Post any of these as a comment on an issue or PR. The bot replies under the sentinel <!-- cognisos-fabric:slash-reply --> so its own replies are filtered from re-triggering.

VerbArgsWhat it does
/fabric explain<symbol>Calls fabric_explain against the per-repo indexer daemon and replies with the explanation.
/fabric impact<symbol>Calls fabric_impact — surfaces call sites + reverse-deps of the symbol.
/fabric slice<file path>Calls fabric_slice for a token-bounded code slice anchored at the path.
/fabric query<natural language>Free-form query against the fabric MCP.
/fabric help(none)Renders the static help message inline.

All replies are capped at 60 000 chars (UTF-8 char-wise truncation) so even runaway tool output never breaks GitHub's comment-size limit.

Backfill

First install kicks off a three-phase walk over the installation's repos:

  1. ReposListing — paginate /installation/repositories?per_page=100.
  2. PrEnumerating — paginate /repos/{owner}/{repo}/pulls?state=all&per_page=100 for each repo.
  3. PrDiffFetchingGET /repos/{owner}/{repo}/pulls/{n} with Accept: application/vnd.github.v3.diff per PR.

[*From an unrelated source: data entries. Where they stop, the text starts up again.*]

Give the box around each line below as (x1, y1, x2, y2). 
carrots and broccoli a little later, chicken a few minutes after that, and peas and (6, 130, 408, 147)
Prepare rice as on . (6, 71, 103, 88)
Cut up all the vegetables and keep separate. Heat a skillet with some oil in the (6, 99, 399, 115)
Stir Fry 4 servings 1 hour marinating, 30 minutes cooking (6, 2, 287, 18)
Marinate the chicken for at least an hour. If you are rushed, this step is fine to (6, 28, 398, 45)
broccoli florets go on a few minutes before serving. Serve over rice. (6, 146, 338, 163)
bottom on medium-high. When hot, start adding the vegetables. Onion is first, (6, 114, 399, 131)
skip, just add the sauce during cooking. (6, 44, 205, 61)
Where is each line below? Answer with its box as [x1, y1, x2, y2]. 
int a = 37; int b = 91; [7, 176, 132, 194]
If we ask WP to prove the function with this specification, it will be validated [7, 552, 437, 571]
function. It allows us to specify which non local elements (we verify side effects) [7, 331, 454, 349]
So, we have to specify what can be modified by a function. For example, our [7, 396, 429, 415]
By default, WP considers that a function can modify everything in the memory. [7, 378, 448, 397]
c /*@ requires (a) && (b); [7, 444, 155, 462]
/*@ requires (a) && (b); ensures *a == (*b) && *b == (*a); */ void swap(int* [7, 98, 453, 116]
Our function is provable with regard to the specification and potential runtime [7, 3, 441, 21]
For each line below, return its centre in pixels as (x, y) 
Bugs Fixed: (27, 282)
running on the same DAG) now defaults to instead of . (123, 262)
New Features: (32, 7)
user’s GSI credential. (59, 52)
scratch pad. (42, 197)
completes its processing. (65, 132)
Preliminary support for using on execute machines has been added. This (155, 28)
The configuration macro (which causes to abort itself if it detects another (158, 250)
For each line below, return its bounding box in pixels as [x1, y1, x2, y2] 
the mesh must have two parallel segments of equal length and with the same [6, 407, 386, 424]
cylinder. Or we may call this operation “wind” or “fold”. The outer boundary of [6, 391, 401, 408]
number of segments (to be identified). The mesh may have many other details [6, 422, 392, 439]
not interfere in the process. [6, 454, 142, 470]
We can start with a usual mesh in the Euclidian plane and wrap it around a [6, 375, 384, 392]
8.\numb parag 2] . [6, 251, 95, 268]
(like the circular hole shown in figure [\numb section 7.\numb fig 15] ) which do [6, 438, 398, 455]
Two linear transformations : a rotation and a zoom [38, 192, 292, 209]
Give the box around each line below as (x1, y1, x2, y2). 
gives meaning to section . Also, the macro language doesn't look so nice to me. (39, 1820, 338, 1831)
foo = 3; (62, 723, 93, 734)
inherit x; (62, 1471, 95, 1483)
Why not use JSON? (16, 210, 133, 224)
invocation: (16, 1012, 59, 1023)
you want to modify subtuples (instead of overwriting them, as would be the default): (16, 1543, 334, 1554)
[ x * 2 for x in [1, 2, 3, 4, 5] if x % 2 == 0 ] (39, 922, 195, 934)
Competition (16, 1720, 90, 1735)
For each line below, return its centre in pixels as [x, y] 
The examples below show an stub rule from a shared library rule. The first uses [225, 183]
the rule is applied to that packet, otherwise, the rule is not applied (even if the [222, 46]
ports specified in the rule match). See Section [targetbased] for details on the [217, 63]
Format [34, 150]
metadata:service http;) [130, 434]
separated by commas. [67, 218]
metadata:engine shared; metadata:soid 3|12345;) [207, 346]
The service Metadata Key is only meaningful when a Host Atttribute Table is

Each Connector::backfill invocation makes exactly one GitHub API call so the framework's per-page rate gate charges github_general once per page. The cursor is bounded under PG's 100 KB row ceiling via PENDING_REPOS_CAP=1000 + PENDING_PRS_CAP=10000; when those queues fill, the FSM spills back to ReposListing with a repos_resume_page marker so a worker crash mid-walk resumes from the last committed cursor on the next claim.

Oversized PRs (GitHub returns HTTP 406 on the diff endpoint) yield events with oversized: true and no diff field — downstream can choose to skip or summarize them rather than failing the page.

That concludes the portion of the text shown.